Here things were slower, more communal. Cats and people wove about like smoke. I looked in vain for the golden kittens. The shops were small and all of them were open, although it was nearly 8
PM
. Sacks and boxes spilled on to the pavement – it was untidy – it was human. Shopkeepers chatted to customers.

‘The Hippodrome,’ Angela announced. We were climbing up into a rectangular open space with an enormous mosque to our right. Above us, violet sky. Things flickered across. Owls, bats? Only a few people on the edges.

‘This is where the Romans had chariot races,’ Angela said. ‘And there’s the Blue Mosque. By day, it’s crowded. We might go together.’

I thought, perhaps I will go alone.

‘Aya Sophia’s down there,’ she waved vaguely, ‘and that’s the Topkapi Palace. Once we’re sat down, we’ll make a plan. There’s so much you should see, Virginia. So little time before the conference. And of course, I need to finish my paper.’

At the far end of the Hippodrome, the crowds began. There were minor key bells and a scream of metal as a huge tram like an ocean-liner hove up the main street from the sea below, its bright windows crammed with people. We turned to follow in its wake. ‘I could help you with your paper,’ I said.

‘I doubt it,’ she said, ‘it’s … specialised.’ Then ‘Come to think of it, though, perhaps you could. Yes, a read-through would be useful.’

‘If the paper’s about me, I’m a specialist,’ I said, and laughed at my wit, but she did not.

‘You have to understand,’ she said, and then ‘ – no, I can’t possibly explain it.’

‘What?’

‘Oh, just something about the conference. Something about
the academics. Don’t say you’re a specialist.’

‘I need to know about modern academics!’

She looked perplexed and cross, and the crowds pouring down the street were so thick we could hardly make headway, let alone converse. ‘I know this will sound strange to you, but they won’t believe what you say about your work.’
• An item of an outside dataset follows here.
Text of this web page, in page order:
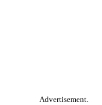
Advertisement.

‘Because – because I am dead?’ It was obvious. ‘Because they won’t believe it’s me?’

‘No, nothing as simple as that, Virginia.’

When the trams hove past, the crowds squashed back on to the pavements, and elbows, shoulders, feet shoved us. I was surrounded, enveloped, by Turks, I had lost my edges, I was almost Turkish.

‘It’s because – some modern scholars think authors don’t know anything about their work,’ she panted, over her shoulder.

‘That doesn’t make sense. We are the ones who wrote it.’

‘It’s not about sense. Or sensible. Sense is considered to be old hat. Rather a dull, Anglo-Saxon idea. This is a concept. A critical concept,’ she said. ‘You can’t expect to understand it, Virginia, so don’t dismiss it before you do.’